What the task requires - Skip any pictures. Repeat the data exactly, from its first line through the line that holds "going to watch the Iran-U.S. match. About the", both included.

Records to process: Begin

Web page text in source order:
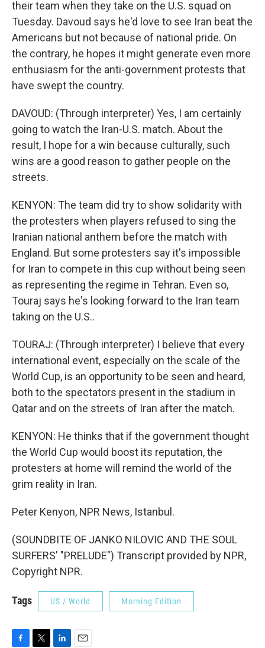
their team when they take on the U.S. squad on
Tuesday. Davoud says he'd love to see Iran beat the
Americans but not because of national pride. On
the contrary, he hopes it might generate even more
enthusiasm for the anti-government protests that
have swept the country.
DAVOUD: (Through interpreter) Yes, I am certainly
going to watch the Iran-U.S. match. About the
result, I hope for a win because culturally, such
wins are a good reason to gather people on the
streets.
KENYON: The team did try to show solidarity with
the protesters when players refused to sing the
Iranian national anthem before the match with
England. But some protesters say it's impossible
for Iran to compete in this cup without being seen
as representing the regime in Tehran. Even so,
Touraj says he's looking forward to the Iran team
taking on the U.S..
TOURAJ: (Through interpreter) I believe that every
international event, especially on the scale of the
World Cup, is an opportunity to be seen and heard,
both to the spectators present in the stadium in
Qatar and on the streets of Iran after the match.
KENYON: He thinks that if the government thought
the World Cup would boost its reputation, the
protesters at home will remind the world of the
grim reality in Iran.
Peter Kenyon, NPR News, Istanbul.
(SOUNDBITE OF JANKO NILOVIC AND THE SOUL
SURFERS' "PRELUDE") Transcript provided by NPR,
Copyright NPR.
Tags US / World Morning Edition
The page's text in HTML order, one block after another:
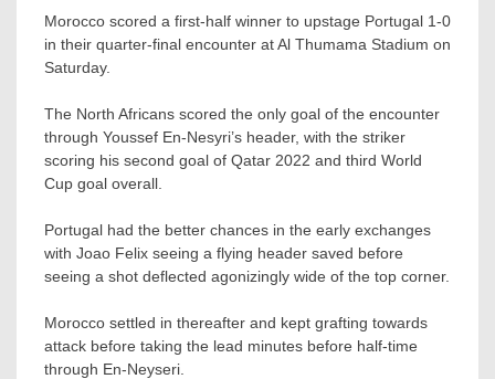
Morocco scored a first-half winner to upstage Portugal 1-0
in their quarter-final encounter at Al Thumama Stadium on
Saturday.
The North Africans scored the only goal of the encounter
through Youssef En-Nesyri’s header, with the striker
scoring his second goal of Qatar 2022 and third World
Cup goal overall.
Portugal had the better chances in the early exchanges
with Joao Felix seeing a flying header saved before
seeing a shot deflected agonizingly wide of the top corner.
Morocco settled in thereafter and kept grafting towards
attack before taking the lead minutes before half-time
through En-Neyseri.
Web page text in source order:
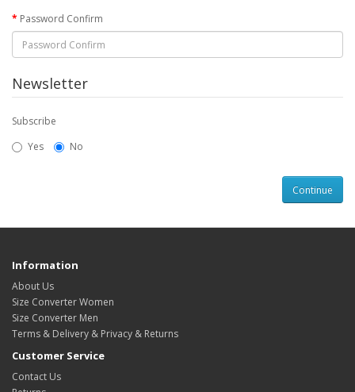
Password Confirm
Newsletter
Subscribe
Yes
No
Information
About Us
Size Converter Women
Size Converter Men
Terms & Delivery & Privacy & Returns
Customer Service
Contact Us
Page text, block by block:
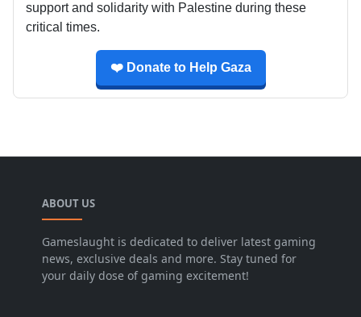
support and solidarity with Palestine during these
critical times.
❤️ Donate to Help Gaza
ABOUT US
Gameslaught is dedicated to deliver latest gaming
news, exclusive deals and more. Stay tuned for
your daily dose of gaming excitement!
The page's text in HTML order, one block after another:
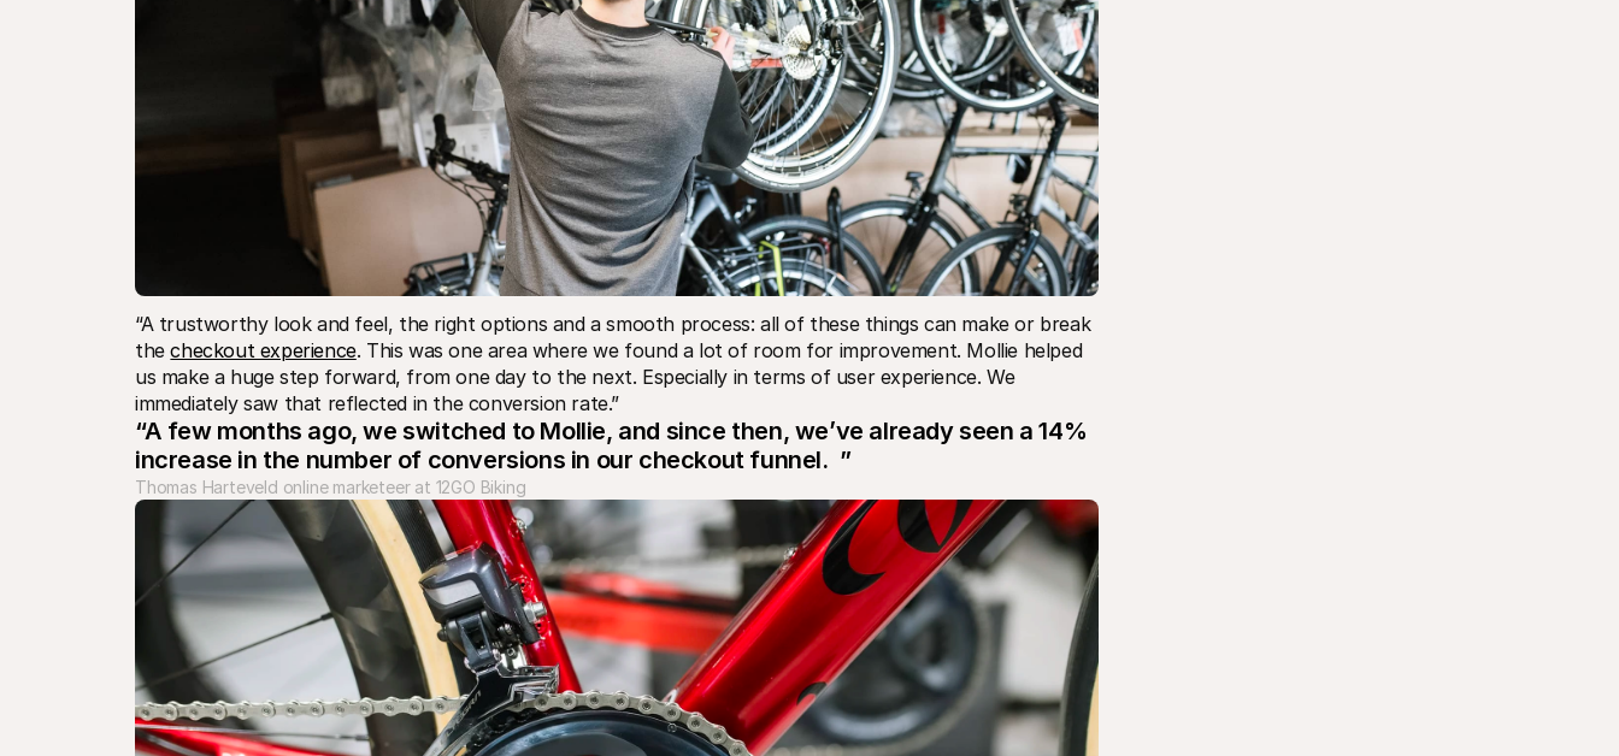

Records to process: End

Completed task -
Web page text in source order:
their team when they take on the U.S. squad on
Tuesday. Davoud says he'd love to see Iran beat the
Americans but not because of national pride. On
the contrary, he hopes it might generate even more
enthusiasm for the anti-government protests that
have swept the country.
DAVOUD: (Through interpreter) Yes, I am certainly
going to watch the Iran-U.S. match. About the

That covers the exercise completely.